A lot has changed for the 41-year-old actor over the course of nearly two decades in Hollywood. Starring as Prince Caspian in The Chronicles of Narnia franchise in 2008, Barnes was quickly poised to be the next great British heartthrob along the lines of Twilight-era Robert Pattinson—or, as Barnes would describe it, “the young protagonist in the fantasy thing.” From there came Dorian Grey, Killing Bono, Westworld, Marvel's The Punisher, and the list goes on. 

However, as any “young protagonist in the fantasy thing” would probably tell you, that level of exposure leaves you feeling, well, exposed. “I used to care so hard about every single little piece of criticism,” Barnes tells me over Zoom from his airy kitchen in Los Angeles. “I didn't like doing interviews and I was quite cautious, even with my acting choices.”

Cautious is not the word I'd use to describe the man speaking with me with an easy smile and a refreshing mix of playful banter and genuine openness. And though Barnes is clearly grateful to his legion of die-hard fans and millions of Instagram followers, this hard-earned confidence did not come from fandom popularity alone. 

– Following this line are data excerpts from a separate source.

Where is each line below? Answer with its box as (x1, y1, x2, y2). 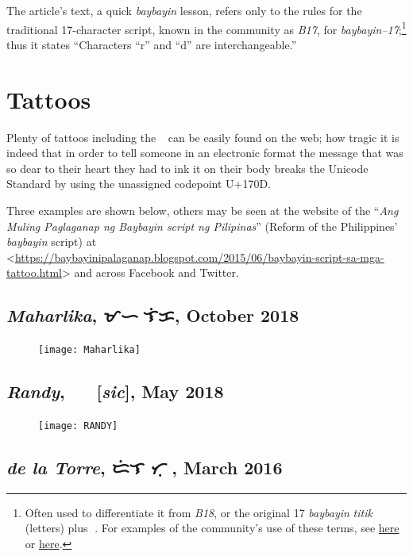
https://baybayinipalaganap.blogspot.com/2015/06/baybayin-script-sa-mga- (14, 248, 384, 265)
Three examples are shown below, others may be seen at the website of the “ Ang (6, 201, 399, 218)
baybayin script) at (6, 233, 97, 250)
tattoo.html (6, 264, 63, 281)
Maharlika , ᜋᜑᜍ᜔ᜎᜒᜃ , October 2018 (6, 303, 299, 328)
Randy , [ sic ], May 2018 (6, 379, 224, 404)
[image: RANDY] (38, 420, 118, 431)
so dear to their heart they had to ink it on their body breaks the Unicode (6, 159, 369, 176)

“For 20 years I've been playing these characters that everyone else has kind of written and it's their agenda,” Barnes says. Then, around 2017, his mother was battling cancer while he was supposed to be filming the second season of HBO's Westworld. Despite playing the hit sci-fi series' resident “tilted-hat douchebag with big dick energy,” he was able to take time off to be with his family and take stock of his goals. “I became a bit braver with my work and began to chase my old-school dream that I had as a teenager,” he says. Like many teenage boys, the London-born actor always wanted to be in a band. In October 2021 he finally released his first album at 40 years old, an EP titled Songs for You.

That same year Barnes became the face of yet another “fantasy thing” but not as the roguish young hero. As General Kirigan (a.k.a. The Darkling) in Shadow and Bone—the Netflix series based on Leigh Bardugo's popular Grishaverse novels—he gaslighted his way into viewers' hearts with a toxic combination of manipulation and charm. By season two the surprise villain is openly embracing what Barnes calls his “vengeance era.” 

When I ask Barnes to title this latest chapter in his life, he tosses the ball back to me. “You'll know more snappy Taylor Swift references than I will,” he jokes. He may be right about that, but as he opens up about making bolder choices and creating his own album from scratch, the answer comes to him more naturally than he expected. “I feel free,” Barnes says with a weighted breath of relief. “It took me a while to get here, but the really nice upshot of doing it at 40 is that people sort of say, ‘Oh, I love watching you [try something new] because it made me feel like I can too.’”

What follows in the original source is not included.